AMBULANCE Victoria is urging Victorians not to be afraid to call Triple Zero (000) in an emergency, after the ambulance service experienced a significant drop in demand during the COVID-19 pandemic.

Ambulance Victoria Gippsland regional director Graeme Parker applauded the community for doing the right thing by seeking help from their GP or pharmacist if they’re unwell and don’t need an ambulance or hospital care.

“However, we are concerned, particularly for the elderly and those with pre-existing heart or respiratory conditions who may need us but aren’t calling Triple Zero,” Mr Parker said.

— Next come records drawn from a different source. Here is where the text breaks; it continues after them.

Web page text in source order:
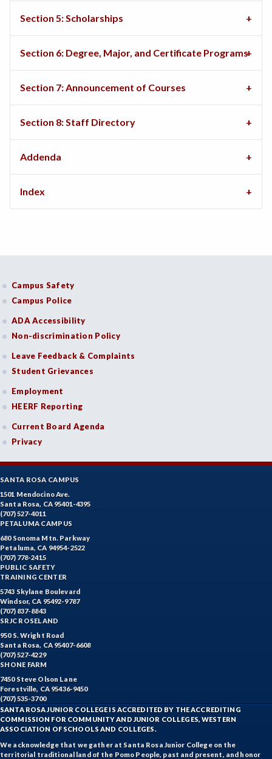
Section 5: Scholarships
Section 6: Degree, Major, and Certificate Programs
Section 7: Announcement of Courses
Section 8: Staff Directory
Addenda
Index
Campus Safety
Campus Police
ADA Accessibility
Non-discrimination Policy
Leave Feedback & Complaints
Student Grievances
Employment
HEERF Reporting
Current Board Agenda
Privacy
SANTA ROSA CAMPUS
1501 Mendocino Ave.
Santa Rosa, CA 95401-4395
(707) 527-4011
PETALUMA CAMPUS
680 Sonoma Mtn. Parkway
Petaluma, CA 94954-2522
(707) 778-2415
PUBLIC SAFETY
TRAINING CENTER
5743 Skylane Boulevard
Windsor, CA 95492-9787
(707) 837-8843
SRJC ROSELAND
950 S. Wright Road
Santa Rosa, CA 95407-6608
(707) 527-4229
SHONE FARM
7450 Steve Olson Lane
Forestville, CA 95436-9450
(707) 535-3700
SANTA ROSA JUNIOR COLLEGE IS ACCREDITED BY THE ACCREDITING
COMMISSION FOR COMMUNITY AND JUNIOR COLLEGES, WESTERN
ASSOCIATION OF SCHOOLS AND COLLEGES.
We acknowledge that we gather at Santa Rosa Junior College on the
territorial traditional land of the Pomo People, past and present, and honor
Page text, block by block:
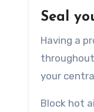
Seal
Having a
your
Block hot
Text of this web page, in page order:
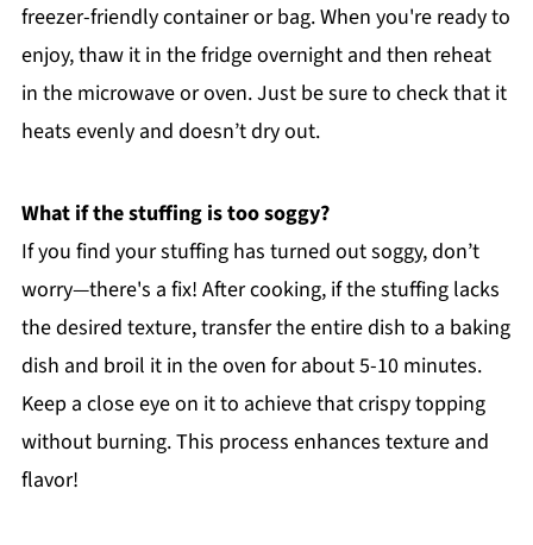
freezer-friendly container or bag. When you're ready to
enjoy, thaw it in the fridge overnight and then reheat
in the microwave or oven. Just be sure to check that it
heats evenly and doesn’t dry out.
What if the stuffing is too soggy?
If you find your stuffing has turned out soggy, don’t
worry—there's a fix! After cooking, if the stuffing lacks
the desired texture, transfer the entire dish to a baking
dish and broil it in the oven for about 5-10 minutes.
Keep a close eye on it to achieve that crispy topping
without burning. This process enhances texture and
flavor!
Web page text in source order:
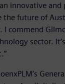
innovative
the future of
commend
sector.
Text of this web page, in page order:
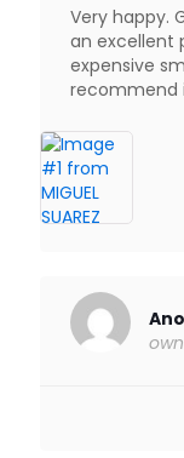
Very happy.
an excellent
expensive
recommend
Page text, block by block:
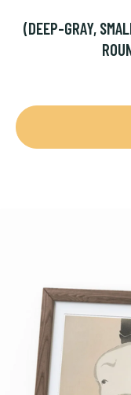
(DEEP-GRAY,
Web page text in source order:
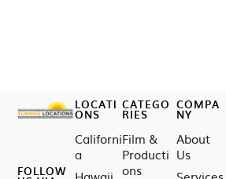
FOLLOW
LOCATI
ONS
Californi
a
CATEGO
RIES
Film &
Producti
ons
COMPA
NY
About
Us
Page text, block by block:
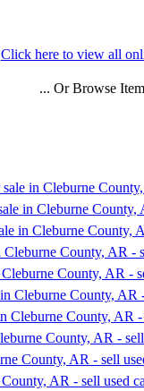
Click here to view all
... Or Browse

“We’ve seen around a 30 per cent decrease in call outs in recent weeks and are concerned that members of the community may be frighted to call an ambulance for fear of COVID-19, or just don’t want to be a burden on us during a pandemic.”

Mr Parker said Ambulance Victoria has been preparing for COVID-19 since mid-January and have enough ambulances and paramedics to meet demand.

“Remember that our paramedics have the right equipment to keep themselves and their patients safe from all types of infection, including COVID-19, as do our hospitals. Our ambulances and emergency departments are safe places to be,” Mr Parker said.

Mr Parker encouraged people to check in on elderly relatives, neighbours or friends via the phone and make sure they know that Ambulance Victoria is here for them.

“If people have health concerns, such as an onset of shortness of breath, chest pains, facial drooping or weakness, for example, they must dial Triple Zero,” Mr Parker said.

“Every second counts when it comes to respiratory or cardiac conditions, or stroke. If a patient doesn’t need a lights and sirens ambulance, we will find the right care for that patient at that time.

“The bottom line is, people with serious conditions need to call Triple Zero (000). Ambulance Victoria has always and will always be there for people in their time of need. There’s a time to be stoic, and it’s not during a health emergency. That’s a time to call Triple Zero.”

Mr Parker praised others in the community for their role in flattening the curve, which has provided the health system with the time and capacity to effectively manage COVID-19 in Victoria.

“It’s promising to see the number of COVID-19 cases in Victoria decrease, but we still need everyone who can stay home to stay home.

“If you have to go out, be vigilant about social distancing. Wash your hands thoroughly and often, and don’t touch your face because the primary path of infection is through your mouth, nose and eyes. For the same reason, and for the safety of others, sneeze or cough into your elbow.”


Top 5 tips to stay safe


  1. Wash your hands.
  2. Cough/sneeze into your elbow.
  3. Don’t touch your face.
  4. Stay 1.5 meters away from others.
  5. Stay home (if you feel sick or can work from home).